On Jan 17, 2008, at 11:33 AM, Jim Fenton wrote:
Arvel Hathcock wrote:
Hi Jim!
Yes, but suppose that the Sender header were used only when the
domain found therein matched one of those in the From. Then it
would disambiguate the process allowing SSP to know precisely which
of the multiple domains involved in authorship purports to be that
which posts the message to the mail stream.
This would not help in cases where the Sender: domain is entirely
different from any found in the From: but at least it would address
the root concern found in issue 1525. That is, it could no longer
be said that SSP requires the first author to be the poster (which
is the meat of issue 1525) and this issue could perhaps be closed?
But we have to handle the case where the Sender: domain is entirely
different as well. We can't just be silent on this case.
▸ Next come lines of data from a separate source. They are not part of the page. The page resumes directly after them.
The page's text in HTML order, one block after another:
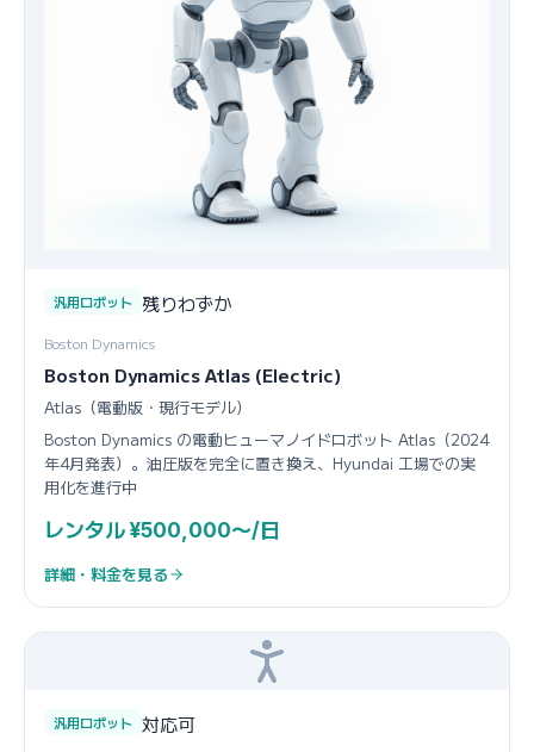
汎用ロボット 残りわずか
Boston Dynamics
Boston Dynamics Atlas (Electric)
Atlas（電動版・現行モデル）
Boston Dynamics の電動ヒューマノイドロボット Atlas（2024
年4月発表）。油圧版を完全に置き換え、Hyundai 工場での実
用化を進行中
レンタル ¥500,000〜/日
詳細・料金を見る
汎用ロボット 対応可
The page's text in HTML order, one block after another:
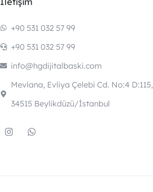
+90 531 032 57 99
+90 531 032 57 99
info@hgdijitalbaski.com
Mevlana, Evliya Çelebi Cd. No:4 D:115,
34515 Beylikdüzü/İstanbul
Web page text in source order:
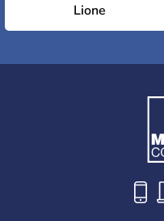
Lione
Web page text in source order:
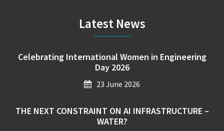
Latest News
Celebrating International Women in Engineering
Day 2026
23 June 2026
THE NEXT CONSTRAINT ON AI INFRASTRUCTURE –
WATER?
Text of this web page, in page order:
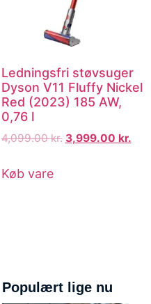
Ledningsfri støvsuger
Dyson V11 Fluffy Nickel
Red (2023) 185 AW,
0,76 l
4,099.00kr. 3,999.00 kr.
Køb vare
Populært lige nu
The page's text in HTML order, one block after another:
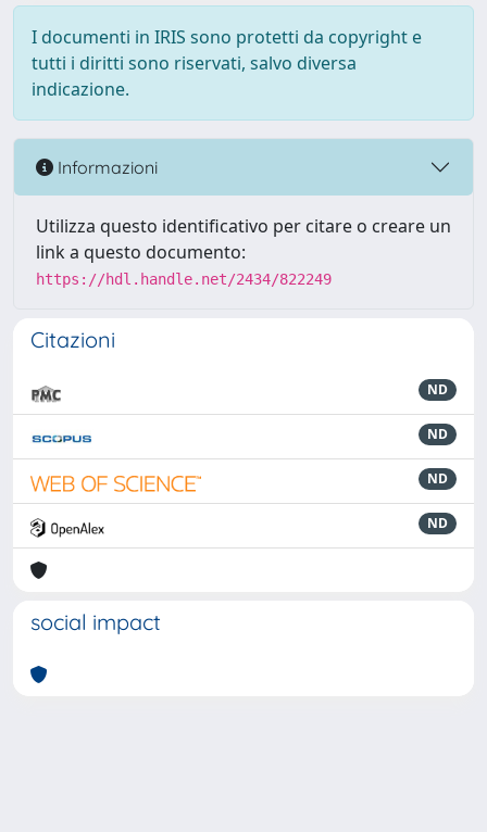
I documenti in IRIS sono protetti da copyright e
tutti i diritti sono riservati, salvo diversa
indicazione.
Informazioni
Utilizza questo identificativo per citare o creare un
link a questo documento:
https://hdl.handle.net/2434/822249
Citazioni
ND
ND
ND
ND
social impact
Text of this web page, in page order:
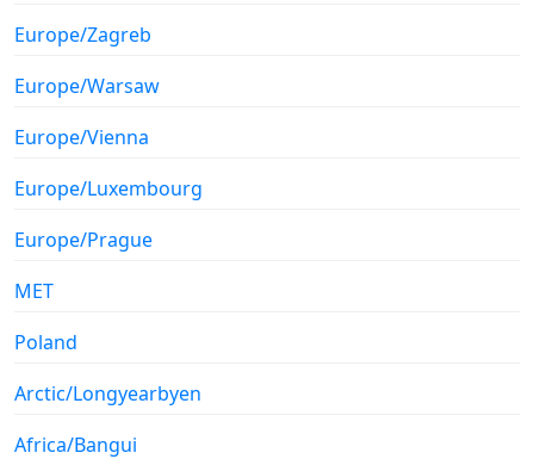
Europe/Zagreb
Europe/Warsaw
Europe/Vienna
Europe/Luxembourg
Europe/Prague
MET
Poland
Arctic/Longyearbyen
Africa/Bangui
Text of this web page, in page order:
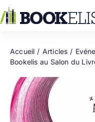
au
contenu
Accueil Articles
Bookelis au Salon du
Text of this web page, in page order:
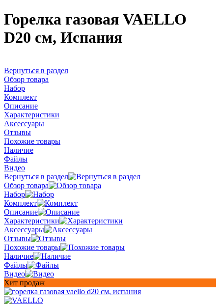
Горелка газовая VAELLO
D20 см, Испания
Вернуться в раздел
Обзор товара
Набор
Комплект
Описание
Характеристики
Аксессуары
Отзывы
Похожие товары
Наличие
Файлы
Видео
Вернуться в раздел
Обзор товара
Набор
Комплект
Описание
Характеристики
Аксессуары
Отзывы
Похожие товары
Наличие
Файлы
Видео
Хит продаж
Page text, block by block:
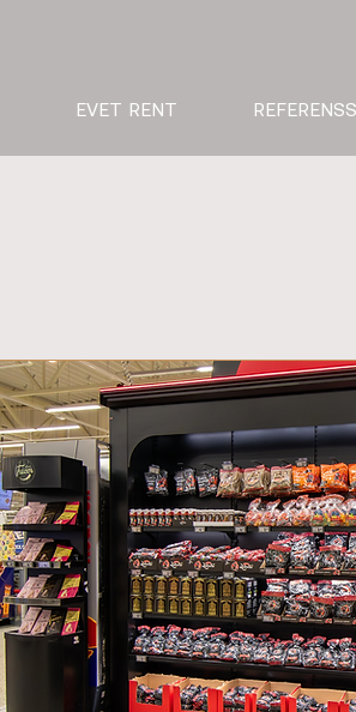
EVET RENT
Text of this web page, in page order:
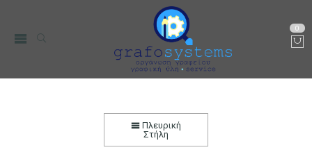
0
Χαρτικά-Είδη Γραφείου
Ζωγραφική & DIY
Πλευρική
Στήλη
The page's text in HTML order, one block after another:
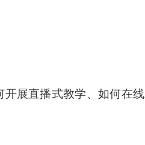
展直播式教学、如何在
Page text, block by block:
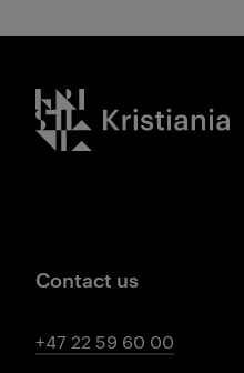
Kristiania logo
Contact us
+47 22 59 60 00
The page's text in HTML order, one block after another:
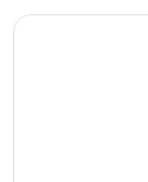
is available for a
Hotel Vivenzo
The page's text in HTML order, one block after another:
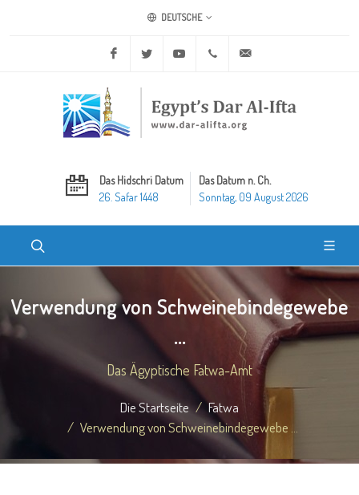
DEUTSCHE
Facebook Twitter Youtube +20 2 25970400
Das Hidschri Datum
26. Safar 1448
Das Datum n. Ch.
Sonntag, 09 August 2026
Verwendung von Schweinebindegewebe
...
Das Ägyptische Fatwa-Amt
Die Startseite
Fatwa
Verwendung von Schweinebindegewebe ...
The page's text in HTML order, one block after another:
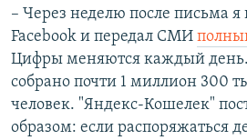
– Через неделю после письма я
Facebook и передал СМИ
Цифры меняются каждый день.
собрано почти 1 миллион 300
человек. "Яндекс-Кошелек"
образом: если распоряжаться
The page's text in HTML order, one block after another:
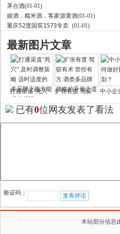
茅台酒(01-01)
娘酒，糯米酒，客家源黄酒(01-01)
重庆52度国窖1573专卖 (01-01)
最新图片文章
打通渠道“死穴 扩张有度 驾驭 中小企
已有0位网友发表了看法
验证码：
本站部分信息
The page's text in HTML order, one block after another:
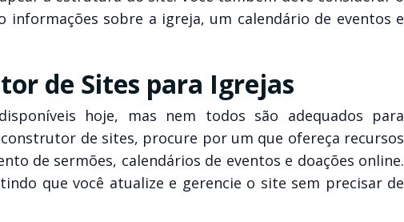
sobre a igreja, um calendário de eventos e
de Sites para Igrejas
hoje, mas nem todos são adequados para
de sites, procure por um que ofereça recursos
de sermões, calendários de eventos e doações online.
que você atualize e gerencie o site sem precisar de
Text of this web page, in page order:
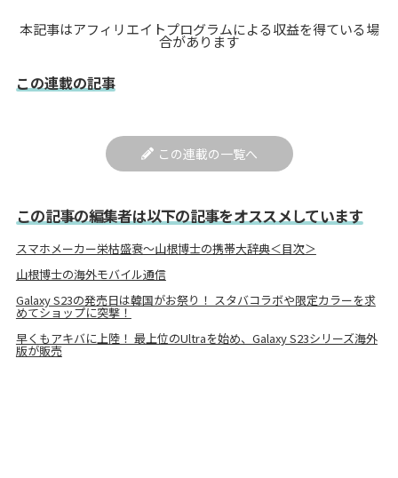
本記事はアフィリエイトプログラムによる収益を得ている場
合があります
この連載の記事
この連載の一覧へ
この記事の編集者は以下の記事をオススメしています
スマホメーカー栄枯盛衰～山根博士の携帯大辞典＜目次＞
山根博士の海外モバイル通信
Galaxy S23の発売日は韓国がお祭り！ スタバコラボや限定カラーを求
めてショップに突撃！
早くもアキバに上陸！ 最上位のUltraを始め、Galaxy S23シリーズ海外
版が販売
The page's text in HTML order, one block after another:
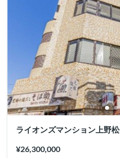
ライオンズマンション上野
¥26,300,000
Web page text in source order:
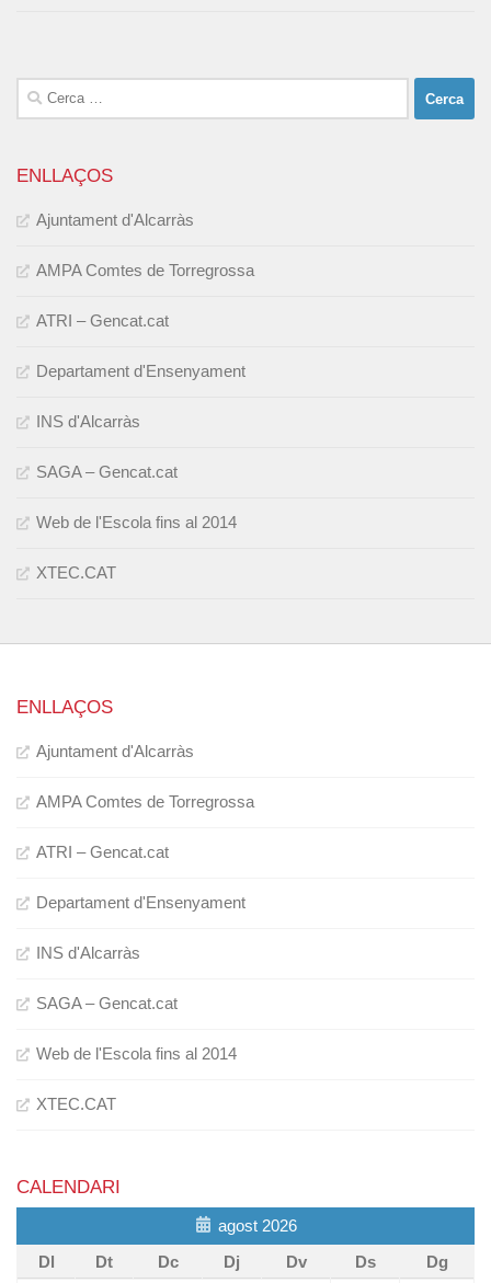
Cerca:
ENLLAÇOS
Ajuntament d'Alcarràs
AMPA Comtes de Torregrossa
ATRI – Gencat.cat
Departament d'Ensenyament
INS d'Alcarràs
SAGA – Gencat.cat
Web de l'Escola fins al 2014
XTEC.CAT
ENLLAÇOS
Ajuntament d'Alcarràs
AMPA Comtes de Torregrossa
ATRI – Gencat.cat
Departament d'Ensenyament
INS d'Alcarràs
SAGA – Gencat.cat
Web de l'Escola fins al 2014
XTEC.CAT
CALENDARI
agost 2026
Dl
Dt Dc Dj Dv Ds Dg
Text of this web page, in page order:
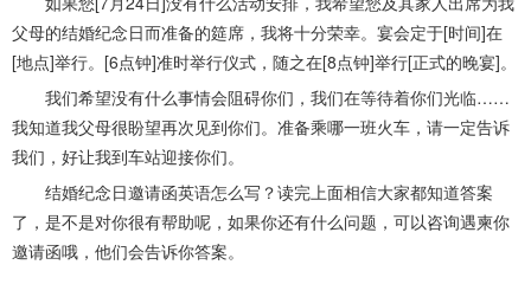
父母的结婚纪念日而准备的筵席，我将十分荣幸。宴会定于[时间]在
[地点]举行。[6点钟]准时举行仪式，随之在[8点钟]举行[正式的晚宴]。
我们希望没有什么事情会阻碍你们，我们在等待着你们光临……
我知道我父母很盼望再次见到你们。准备乘哪一班火车，请一定告诉
我们，好让我到车站迎接你们。
结婚纪念日邀请函英语怎么写？读完上面相信大家都知道答案
了，是不是对你很有帮助呢，如果你还有什么问题，可以咨询遇柬你
邀请函哦，他们会告诉你答案。
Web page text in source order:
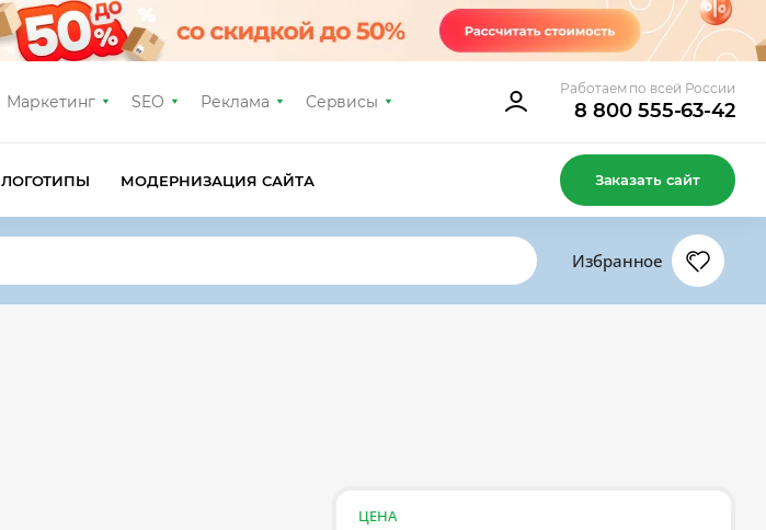
Маркетинг SEO Реклама Сервисы
Работаем по всей России
8 800 555-63-42
ЛОГОТИПЫ МОДЕРНИЗАЦИЯ САЙТА Заказать сайт
Избранное
ЦЕНА
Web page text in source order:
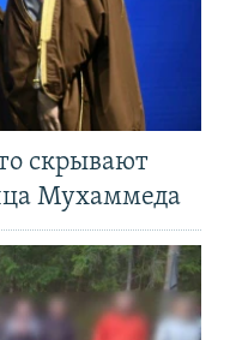
скрывают
Мухаммеда
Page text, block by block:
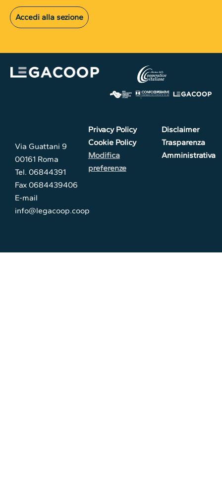
Accedi alla sezione
Via Guattani 9
00161 Roma
Tel. 06844391
Fax 0684439406
E-mail
info@legacoop.coop
Privacy Policy
Cookie Policy
Modifica
preferenze
Disclaimer
Trasparenza
Amministrativa
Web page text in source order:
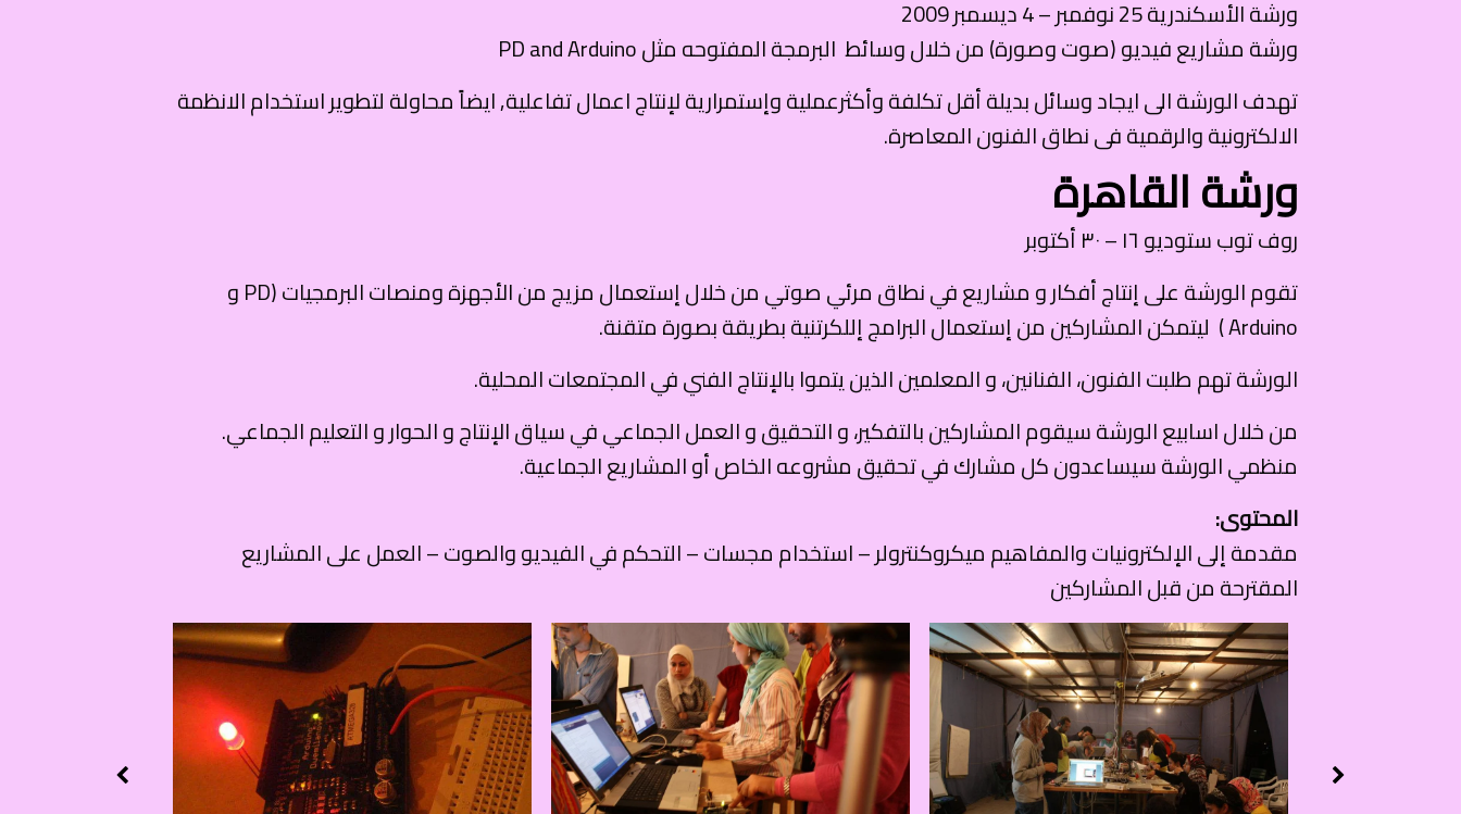
ورشة الأسكندرية 25 نوفمبر – 4 ديسمبر 2009
ورشة مشاريع فيديو (صوت وصورة) من خلال وسائط البرمجة المفتوحه مثل PD and Arduino
تهدف الورشة الى ايجاد وسائل بديلة أقل تكلفة وأكثرعملية وإستمرارية لإنتاج اعمال تفاعلية, ايضاً محاولة لتطوير استخدام الانظمة
الالكترونية والرقمية فى نطاق الفنون المعاصرة.
ورشة القاهرة
روف توب ستوديو ١٦ – ٣٠ أكتوبر
تقوم الورشة على إنتاج أفكار و مشاريع في نطاق مرئي صوتي من خلال إستعمال مزيج من الأجهزة ومنصات البرمجيات (PD و
Arduino ) ليتمكن المشاركين من إستعمال البرامج إللكرتنية بطريقة بصورة متقنة.
الورشة تهم طلبت الفنون، الفنانين، و المعلمين الذين يتموا بالإنتاج الفني في المجتمعات المحلية.
من خلال اسابيع الورشة سيقوم المشاركين بالتفكير، و التحقيق و العمل الجماعي في سياق الإنتاج و الحوار و التعليم الجماعي.
منظمي الورشة سيساعدون كل مشارك في تحقيق مشروعه الخاص أو المشاريع الجماعية.
المحتوى:
مقدمة إلى الإلكترونيات والمفاهيم ميكروكنترولر – استخدام مجسات – التحكم في الفيديو والصوت – العمل على المشاريع
المقترحة من قبل المشاركين
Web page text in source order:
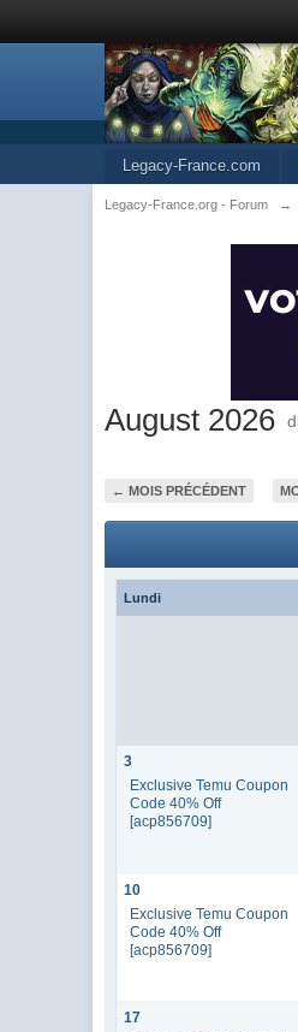
Legacy-France.com
Legacy-France.org - Forum →
August 2026
← MOIS PRÉCÉDENT
Lundi
3
Exclusive Temu Coupon
Code 40% Off
[acp856709]
10
Exclusive Temu Coupon
Code 40% Off
[acp856709]
17
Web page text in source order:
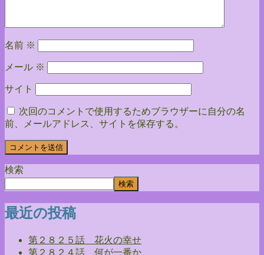
名前 ※
メール ※
サイト
次回のコメントで使用するためブラウザーに自分の名
前、メールアドレス、サイトを保存する。
検索
検索
最近の投稿
第２８２５話 花火の幸せ
第２８２４話 何が一番か
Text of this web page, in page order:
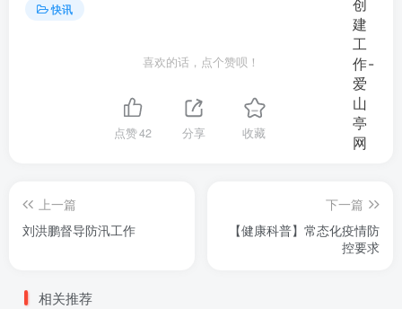
快讯
喜欢的话，点个赞呗！
点赞42 分享 收藏
上一篇
刘洪鹏督导防汛工作
下一篇
【健康科普】常态化疫情防
控要求
相关推荐
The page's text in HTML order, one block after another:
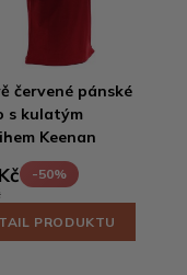
červené pánské
s kulatým
Keenan
-50%
PRODUKTU
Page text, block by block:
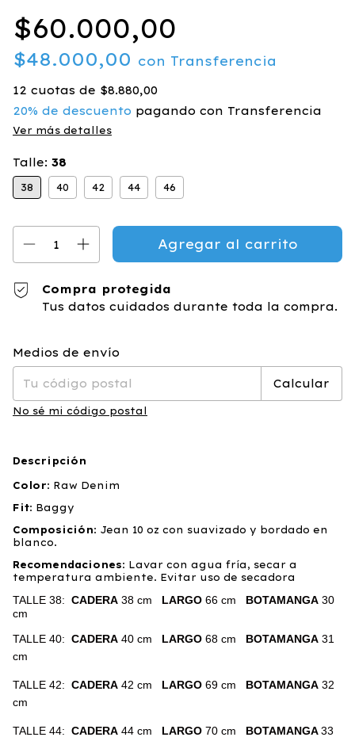
$60.000,00
$48.000,00 con Transferencia
12 cuotas de $8.880,00
20% de descuento pagando con Transferencia
Ver más detalles
Talle: 38
38 40 42 44 46
Compra protegida
Tus datos cuidados durante toda la compra.
Entregas para el CP:
Medios de envío
Calcular
No sé mi código postal
Descripción
Color: Raw Denim
Fit: Baggy
Composición: Jean 10 oz con suavizado y bordado en
blanco.
Recomendaciones: Lavar con agua fría, secar a
temperatura ambiente. Evitar uso de secadora
TALLE 38: CADERA 38 cm LARGO 66 cm BOTAMANGA 30
cm
TALLE 40: CADERA 40 cm LARGO 68 cm BOTAMANGA 31
cm
TALLE 42: CADERA 42 cm LARGO 69 cm BOTAMANGA 32
cm
TALLE 44: CADERA 44 cm LARGO 70 cm BOTAMANGA33
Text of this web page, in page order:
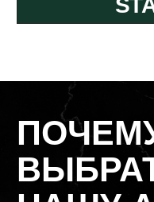
Мы имеем государственную
контролируемую
образования и, в рамках
нашим студентам дипломы
внесённого в систему ФИС
Гос. лицензия на
Нам важно поставить Вам
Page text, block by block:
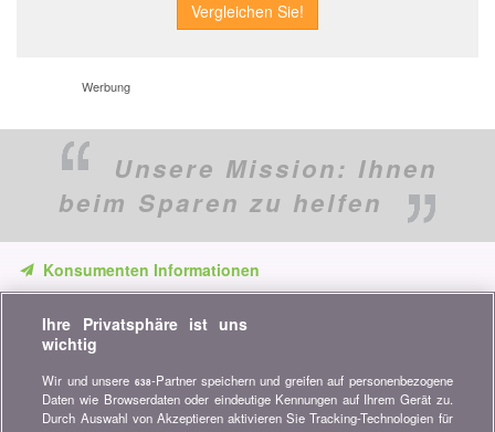
Werbung
Unsere Mission: Ihnen
beim Sparen zu helfen
Konsumenten Informationen
unsere Vergleiche, Ratschläge und Tipps in den Bereichen
Versicherung, Finanzen, Konsumgüter und vieles mehr...
Newsletter bestellen
Ihre Privatsphäre ist uns
wichtig
Wir und unsere 638-Partner speichern und greifen auf personenbezogene
Daten wie Browserdaten oder eindeutige Kennungen auf Ihrem Gerät zu.
Durch Auswahl von Akzeptieren aktivieren Sie Tracking-Technologien für
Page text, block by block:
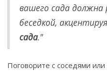
вашего сада
беседкой,
сада."
Поговорите с соседями
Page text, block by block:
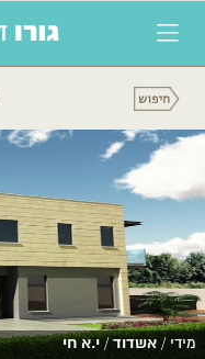
מידי / אשדוד/ י.א חי
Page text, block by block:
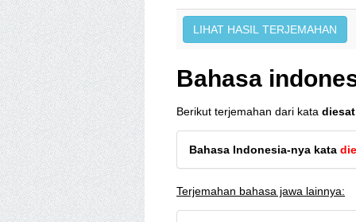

The requirement would be the Sender headers email-address domain must
be at or above the From email-address domain's policy to be compliant
with "all" or "strict". This is not being silent.
The choice of first From: domain is, as the draft notes, a largely
arbitrary one. I don't have a problem with using all of the domains
in the From: header field, other than whether we need to impose an
artificial limit on how many SSP lookups per message we do, and how
to handle the case where that is succeeded.
I do have a problem with just using Sender in the multiple From
case. Sender has different semantics than From, so using From under
some circumstances and Sender under other circumstances does "break"
the semantics defined in RFC 2822.
Agreed. Having the Sender domain impose policy would be problematic.
Cases in which there are multiple addresses in the From: and no
Sender: are inconsistent with standardized practice and the spec
could handle those just as it would messages that have no From:
header at all. I don't know.
I'm not worried about what we do with messages that violate 2822.
But I do want to make sure that we cover all the cases that are legal.
By only using the From domain(s) to establish policy, the MTA is free
to decide about these types of RFC errors. IMHO, the identity within
the i= parameter does not need to associate with any header. When the
key is unrestricted, the only significant element with respect to
compliance would be the d= parameter of the signature.